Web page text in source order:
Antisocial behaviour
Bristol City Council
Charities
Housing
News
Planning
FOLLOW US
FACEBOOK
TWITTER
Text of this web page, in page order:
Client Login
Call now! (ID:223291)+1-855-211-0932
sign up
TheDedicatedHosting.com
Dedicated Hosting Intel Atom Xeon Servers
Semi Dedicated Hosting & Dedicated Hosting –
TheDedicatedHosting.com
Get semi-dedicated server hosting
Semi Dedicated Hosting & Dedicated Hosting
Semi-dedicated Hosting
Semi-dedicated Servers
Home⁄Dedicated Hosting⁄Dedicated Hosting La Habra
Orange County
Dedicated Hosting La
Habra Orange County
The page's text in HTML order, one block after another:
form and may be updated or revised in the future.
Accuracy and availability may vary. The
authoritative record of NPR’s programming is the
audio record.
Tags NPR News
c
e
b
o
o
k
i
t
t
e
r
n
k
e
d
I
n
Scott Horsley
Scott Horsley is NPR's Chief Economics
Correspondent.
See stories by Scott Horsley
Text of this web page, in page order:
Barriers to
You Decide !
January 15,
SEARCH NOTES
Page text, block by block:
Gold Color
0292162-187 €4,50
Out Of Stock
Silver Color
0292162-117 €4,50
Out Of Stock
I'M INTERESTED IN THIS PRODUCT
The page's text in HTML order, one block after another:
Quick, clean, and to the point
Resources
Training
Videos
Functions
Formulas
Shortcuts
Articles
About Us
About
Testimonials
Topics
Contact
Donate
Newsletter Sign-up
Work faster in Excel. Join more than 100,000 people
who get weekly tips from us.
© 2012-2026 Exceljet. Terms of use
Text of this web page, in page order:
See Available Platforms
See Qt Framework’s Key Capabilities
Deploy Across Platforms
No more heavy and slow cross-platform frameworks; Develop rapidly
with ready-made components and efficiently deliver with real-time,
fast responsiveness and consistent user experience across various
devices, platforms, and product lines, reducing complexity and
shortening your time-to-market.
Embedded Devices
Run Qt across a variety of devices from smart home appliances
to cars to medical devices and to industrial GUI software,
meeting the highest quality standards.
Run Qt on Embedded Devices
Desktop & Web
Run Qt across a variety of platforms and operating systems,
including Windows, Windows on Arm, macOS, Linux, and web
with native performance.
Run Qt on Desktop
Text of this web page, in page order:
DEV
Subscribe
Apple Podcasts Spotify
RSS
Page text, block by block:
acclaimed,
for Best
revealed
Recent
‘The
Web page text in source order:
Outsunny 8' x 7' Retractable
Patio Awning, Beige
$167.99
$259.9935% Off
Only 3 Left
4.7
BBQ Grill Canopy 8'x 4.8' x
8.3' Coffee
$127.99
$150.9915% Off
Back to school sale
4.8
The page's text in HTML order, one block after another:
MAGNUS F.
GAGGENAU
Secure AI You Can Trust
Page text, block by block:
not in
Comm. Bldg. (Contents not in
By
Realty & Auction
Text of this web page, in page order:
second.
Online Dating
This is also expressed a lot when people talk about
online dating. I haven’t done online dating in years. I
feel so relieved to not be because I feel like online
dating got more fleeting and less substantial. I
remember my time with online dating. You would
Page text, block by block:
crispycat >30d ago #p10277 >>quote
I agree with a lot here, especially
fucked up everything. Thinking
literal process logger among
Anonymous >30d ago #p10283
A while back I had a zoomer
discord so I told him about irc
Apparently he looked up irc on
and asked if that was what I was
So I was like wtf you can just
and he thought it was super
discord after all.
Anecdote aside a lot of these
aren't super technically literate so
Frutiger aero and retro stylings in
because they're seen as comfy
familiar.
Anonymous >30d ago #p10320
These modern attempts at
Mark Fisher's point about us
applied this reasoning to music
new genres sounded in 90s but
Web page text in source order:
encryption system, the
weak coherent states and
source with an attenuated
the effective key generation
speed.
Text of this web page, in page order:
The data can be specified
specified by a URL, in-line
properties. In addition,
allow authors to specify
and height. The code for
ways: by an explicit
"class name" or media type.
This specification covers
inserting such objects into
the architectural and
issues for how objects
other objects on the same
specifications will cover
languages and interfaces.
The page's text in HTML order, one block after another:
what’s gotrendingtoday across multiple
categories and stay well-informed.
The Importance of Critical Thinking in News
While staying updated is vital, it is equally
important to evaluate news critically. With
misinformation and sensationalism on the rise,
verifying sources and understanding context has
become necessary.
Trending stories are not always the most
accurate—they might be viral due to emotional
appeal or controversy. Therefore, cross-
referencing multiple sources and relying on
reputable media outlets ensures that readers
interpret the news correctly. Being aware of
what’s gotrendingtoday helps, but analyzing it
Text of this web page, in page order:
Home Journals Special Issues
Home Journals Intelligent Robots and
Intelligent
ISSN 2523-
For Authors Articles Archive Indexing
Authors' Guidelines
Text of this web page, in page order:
========
YOUR ASSIGNMENT ::
Nothing should be changed: write out all of the data as is.

EXERCISE ANSWER ::
Web page text in source order:
Antisocial behaviour
Bristol City Council
Charities
Housing
News
Planning
FOLLOW US
FACEBOOK
TWITTER
Text of this web page, in page order:
Client Login
Call now! (ID:223291)+1-855-211-0932
sign up
TheDedicatedHosting.com
Dedicated Hosting Intel Atom Xeon Servers
Semi Dedicated Hosting & Dedicated Hosting –
TheDedicatedHosting.com
Get semi-dedicated server hosting
Semi Dedicated Hosting & Dedicated Hosting
Semi-dedicated Hosting
Semi-dedicated Servers
Home⁄Dedicated Hosting⁄Dedicated Hosting La Habra
Orange County
Dedicated Hosting La
Habra Orange County
The page's text in HTML order, one block after another:
form and may be updated or revised in the future.
Accuracy and availability may vary. The
authoritative record of NPR’s programming is the
audio record.
Tags NPR News
c
e
b
o
o
k
i
t
t
e
r
n
k
e
d
I
n
Scott Horsley
Scott Horsley is NPR's Chief Economics
Correspondent.
See stories by Scott Horsley
Text of this web page, in page order:
Barriers to
You Decide !
January 15,
SEARCH NOTES
Page text, block by block:
Gold Color
0292162-187 €4,50
Out Of Stock
Silver Color
0292162-117 €4,50
Out Of Stock
I'M INTERESTED IN THIS PRODUCT
The page's text in HTML order, one block after another:
Quick, clean, and to the point
Resources
Training
Videos
Functions
Formulas
Shortcuts
Articles
About Us
About
Testimonials
Topics
Contact
Donate
Newsletter Sign-up
Work faster in Excel. Join more than 100,000 people
who get weekly tips from us.
© 2012-2026 Exceljet. Terms of use
Text of this web page, in page order:
See Available Platforms
See Qt Framework’s Key Capabilities
Deploy Across Platforms
No more heavy and slow cross-platform frameworks; Develop rapidly
with ready-made components and efficiently deliver with real-time,
fast responsiveness and consistent user experience across various
devices, platforms, and product lines, reducing complexity and
shortening your time-to-market.
Embedded Devices
Run Qt across a variety of devices from smart home appliances
to cars to medical devices and to industrial GUI software,
meeting the highest quality standards.
Run Qt on Embedded Devices
Desktop & Web
Run Qt across a variety of platforms and operating systems,
including Windows, Windows on Arm, macOS, Linux, and web
with native performance.
Run Qt on Desktop
Text of this web page, in page order:
DEV
Subscribe
Apple Podcasts Spotify
RSS
Page text, block by block:
acclaimed,
for Best
revealed
Recent
‘The
Web page text in source order:
Outsunny 8' x 7' Retractable
Patio Awning, Beige
$167.99
$259.9935% Off
Only 3 Left
4.7
BBQ Grill Canopy 8'x 4.8' x
8.3' Coffee
$127.99
$150.9915% Off
Back to school sale
4.8
The page's text in HTML order, one block after another:
MAGNUS F.
GAGGENAU
Secure AI You Can Trust
Page text, block by block:
not in
Comm. Bldg. (Contents not in
By
Realty & Auction
Text of this web page, in page order:
second.
Online Dating
This is also expressed a lot when people talk about
online dating. I haven’t done online dating in years. I
feel so relieved to not be because I feel like online
dating got more fleeting and less substantial. I
remember my time with online dating. You would
Page text, block by block:
crispycat >30d ago #p10277 >>quote
I agree with a lot here, especially
fucked up everything. Thinking
literal process logger among
Anonymous >30d ago #p10283
A while back I had a zoomer
discord so I told him about irc
Apparently he looked up irc on
and asked if that was what I was
So I was like wtf you can just
and he thought it was super
discord after all.
Anecdote aside a lot of these
aren't super technically literate so
Frutiger aero and retro stylings in
because they're seen as comfy
familiar.
Anonymous >30d ago #p10320
These modern attempts at
Mark Fisher's point about us
applied this reasoning to music
new genres sounded in 90s but
Web page text in source order:
encryption system, the
weak coherent states and
source with an attenuated
the effective key generation
speed.
Text of this web page, in page order:
The data can be specified
specified by a URL, in-line
properties. In addition,
allow authors to specify
and height. The code for
ways: by an explicit
"class name" or media type.
This specification covers
inserting such objects into
the architectural and
issues for how objects
other objects on the same
specifications will cover
languages and interfaces.
The page's text in HTML order, one block after another:
what’s gotrendingtoday across multiple
categories and stay well-informed.
The Importance of Critical Thinking in News
While staying updated is vital, it is equally
important to evaluate news critically. With
misinformation and sensationalism on the rise,
verifying sources and understanding context has
become necessary.
Trending stories are not always the most
accurate—they might be viral due to emotional
appeal or controversy. Therefore, cross-
referencing multiple sources and relying on
reputable media outlets ensures that readers
interpret the news correctly. Being aware of
what’s gotrendingtoday helps, but analyzing it
Text of this web page, in page order:
Home Journals Special Issues
Home Journals Intelligent Robots and
Intelligent
ISSN 2523-
For Authors Articles Archive Indexing
Authors' Guidelines
Text of this web page, in page order:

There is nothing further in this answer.